Count outs. Use the standard numbers (4 for a gutshot, 8 for an open-ender, 9 for a flush draw, 15 for a flush plus two overcards) and discount on the spot for any obvious dirty out.

Multiply. Rule of 2 on the turn, Rule of 4 on the flop. Past ten outs, trim by about one point per extra out.

Name the price. Half pot is 25%, two-thirds is 28.5%, pot is 33%, and a 1.5x overbet is 37.5%. Memorize the four numbers and you never have to do real division at the table.

Compare. Equity bigger than price is a call. Equity smaller is a fold, unless you have a concrete reason to count implied odds, and a concrete reason names the future street, the future bet, and the player who pays it.
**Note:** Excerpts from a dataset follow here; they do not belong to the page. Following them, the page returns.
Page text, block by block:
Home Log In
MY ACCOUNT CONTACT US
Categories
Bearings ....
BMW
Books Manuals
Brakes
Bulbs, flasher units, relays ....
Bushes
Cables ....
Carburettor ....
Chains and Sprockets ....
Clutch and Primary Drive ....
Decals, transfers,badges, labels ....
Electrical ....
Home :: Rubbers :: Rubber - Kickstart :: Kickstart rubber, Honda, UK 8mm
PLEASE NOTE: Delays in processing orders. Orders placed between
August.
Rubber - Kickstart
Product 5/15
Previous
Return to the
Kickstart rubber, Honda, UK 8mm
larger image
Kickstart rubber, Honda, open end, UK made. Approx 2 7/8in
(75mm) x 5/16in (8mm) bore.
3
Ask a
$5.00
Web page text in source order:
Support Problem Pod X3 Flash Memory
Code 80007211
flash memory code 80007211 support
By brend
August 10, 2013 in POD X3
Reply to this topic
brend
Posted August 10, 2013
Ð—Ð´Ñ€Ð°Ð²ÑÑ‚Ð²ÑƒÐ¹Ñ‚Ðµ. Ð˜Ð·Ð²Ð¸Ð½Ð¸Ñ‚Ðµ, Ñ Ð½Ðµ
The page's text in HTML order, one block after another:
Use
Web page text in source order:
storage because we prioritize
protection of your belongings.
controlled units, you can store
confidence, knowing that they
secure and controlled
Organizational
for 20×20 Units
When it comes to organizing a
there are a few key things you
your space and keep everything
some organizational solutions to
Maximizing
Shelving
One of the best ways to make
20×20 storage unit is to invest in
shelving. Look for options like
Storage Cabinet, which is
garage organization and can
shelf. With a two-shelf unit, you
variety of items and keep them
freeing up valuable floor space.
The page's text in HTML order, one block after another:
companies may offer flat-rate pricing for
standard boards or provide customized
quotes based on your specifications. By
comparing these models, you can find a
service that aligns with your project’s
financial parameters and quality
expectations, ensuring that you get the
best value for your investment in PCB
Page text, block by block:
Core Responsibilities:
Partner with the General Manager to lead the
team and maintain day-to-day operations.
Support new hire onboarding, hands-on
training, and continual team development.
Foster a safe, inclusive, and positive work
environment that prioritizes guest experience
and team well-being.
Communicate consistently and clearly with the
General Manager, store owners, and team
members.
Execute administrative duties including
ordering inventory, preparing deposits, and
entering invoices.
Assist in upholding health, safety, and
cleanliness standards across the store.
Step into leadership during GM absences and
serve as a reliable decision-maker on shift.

Where this fits in your decision

Odds are half of a decision; reads are the other half. The math you just ran tells you if the call has positive EV against villain’s range, but not what villain has, not what the river will let you bet, and not how much equity you will realize on later streets. Position, board texture, and stack depth bend equity realization in ways the shortcut does not show. Treat the equity-versus-price comparison as the floor: if the floor is broken, no read fixes the call. Let reads decide the marginal spots where the floor is intact.

Frequently asked questions

What’s the difference between poker equity and pot odds? Equity is your percent chance to win the pot at a given moment, based on the cards. Pot odds are the percent you need to win to break even on a call, based on the bet sizes. Equity comes from your hand and the board; pot odds come from the math of the bet. Equity bigger than pot odds is a profitable call.
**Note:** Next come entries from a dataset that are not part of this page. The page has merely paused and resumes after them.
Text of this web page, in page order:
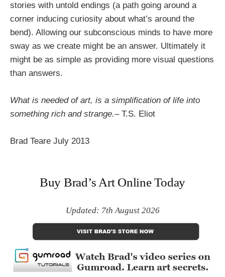
stories with untold endings (a path going around a
corner inducing curiosity about what’s around the
bend). Allowing our subconscious minds to have more
sway as we create might be an answer. Ultimately it
might be as simple as providing more visual questions
than answers.
What is needed of art, is a simplification of life into
something rich and strange.– T.S. Eliot
Brad Teare July 2013
Buy Brad’s Art Online Today
Updated: 7th August 2026
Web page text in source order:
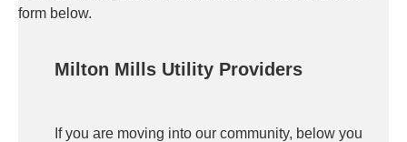
form below.
Milton Mills Utility Providers
If you are moving into our community, below you
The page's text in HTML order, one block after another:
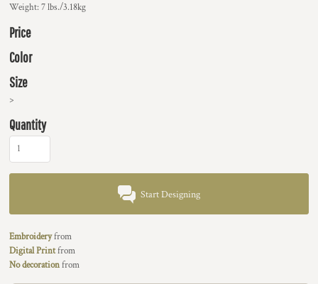
Weight: 7 lbs./3.18kg
Price
Color
Size
>
Quantity
Start Designing
Embroideryfrom
Digital Printfrom
No decorationfrom
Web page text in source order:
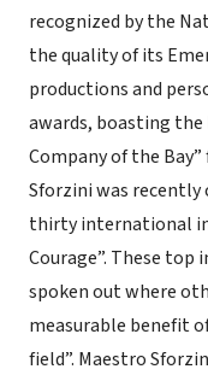
recognized by the
the quality of its
productions and
awards, boasting the
Company of the
Sforzini was recently
thirty international
Courage”. These top
spoken out where
measurable benefit
field”. Maestro
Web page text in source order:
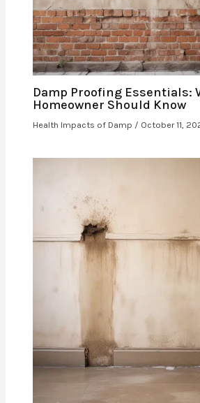
Damp Proofing Essentials:
Homeowner Should Know
Health Impacts of Damp / October 11,
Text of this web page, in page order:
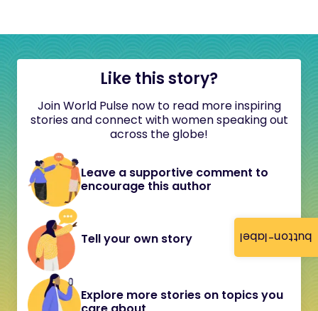
button-label
Like this story?
Join World Pulse now to read more inspiring
stories and connect with women speaking out
across the globe!
Leave a supportive comment to
encourage this author
Tell your own story
Explore more stories on topics you
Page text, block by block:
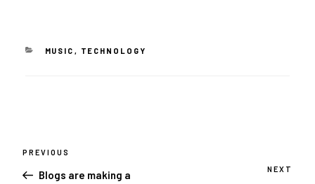
CATEGORIES
MUSIC , TECHNOLOGY
navigation
Previous
Post
PREVIOUS
Blogs are making a
NEXT

What is expected value (EV) in poker? Expected value is the average amount you win or lose on a specific action over the long run. Folding has zero EV by definition, because chips already in the pot are no longer yours. A call’s EV is your equity times what you stand to win, minus your loss percentage times what you risk. Positive means the action profits; negative means it bleeds.

Are implied odds part of pot odds? No. Pot odds are the price of the current bet on the current street. Implied odds are the future money you expect to win on later streets when your draw hits. A call can lose on pot odds alone and still be profitable on implied odds, but only when the future bets are realistic: deep stacks, an opponent who pays off, and a well-disguised hand. Stand-alone pot odds are math; implied odds are a forecast.
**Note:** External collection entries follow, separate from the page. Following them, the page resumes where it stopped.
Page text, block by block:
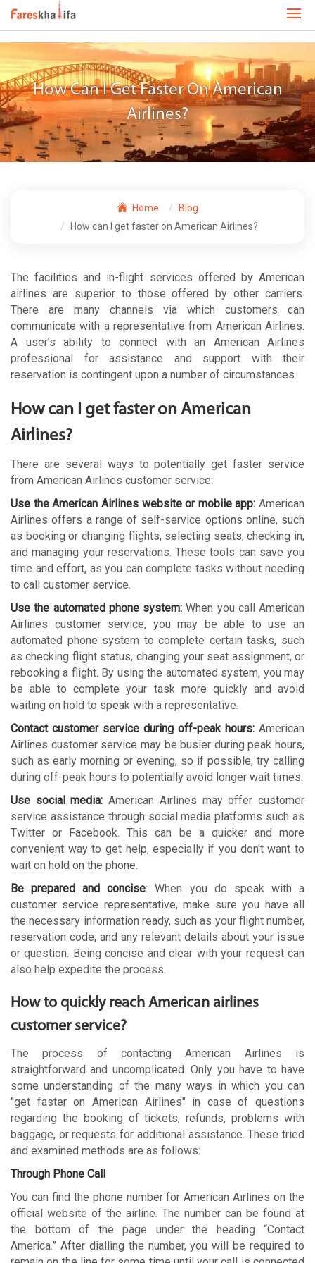
How Can I Get Faster On American
Airlines?
Home
Blog
How can I get faster on American Airlines?
The facilities and in-flight services offered by American
airlines are superior to those offered by other carriers.
There are many channels via which customers can
communicate with a representative from American Airlines.
A user’s ability to connect with an American Airlines
professional for assistance and support with their
reservation is contingent upon a number of circumstances.
How can I get faster on American
Airlines?
There are several ways to potentially get faster service
from American Airlines customer service:
Use the American Airlines website or mobile app: American
Airlines offers a range of self-service options online, such
as booking or changing flights, selecting seats, checking in,
and managing your reservations. These tools can save you
time and effort, as you can complete tasks without needing
to call customer service.
Use the automated phone system: When you call American
Airlines customer service, you may be able to use an
automated phone system to complete certain tasks, such
as checking flight status, changing your seat assignment, or
rebooking a flight. By using the automated system, you may
be able to complete your task more quickly and avoid
waiting on hold to speak with a representative.
Contact customer service during off-peak hours: American
Airlines customer service may be busier during peak hours,
such as early morning or evening, so if possible, try calling
during off-peak hours to potentially avoid longer wait times.
Use social media: American Airlines may offer customer
service assistance through social media platforms such as
Twitter or Facebook. This can be a quicker and more
convenient way to get help, especially if you don't want to
wait on hold on the phone.
Be prepared and concise: When you do speak with a
customer service representative, make sure you have all
the necessary information ready, such as your flight number,
reservation code, and any relevant details about your issue
or question. Being concise and clear with your request can
also help expedite the process.
How to quickly reach American airlines
customer service?
The process of contacting American Airlines is
straightforward and uncomplicated. Only you have to have
some understanding of the many ways in which you can
"get faster on American Airlines" in case of questions
regarding the booking of tickets, refunds, problems with
baggage, or requests for additional assistance. These tried
and examined methods are as follows:
Through Phone Call
You can find the phone number for American Airlines on the
official website of the airline. The number can be found at
the bottom of the page under the heading “Contact
America.” After dialling the number, you will be required to

How do you calculate poker odds in your head? Multiply your outs by 2 if one card is left to come, or by 4 if two are left. That is your equity. Memorize four bet-size benchmarks for the price: half pot is 25%, two-thirds is 28.5%, pot is 33%, and a 1.5x overbet is 37.5%. Compare the two numbers. Discount dirty outs and account for implied or reverse implied odds on top of that comparison, not in place of it.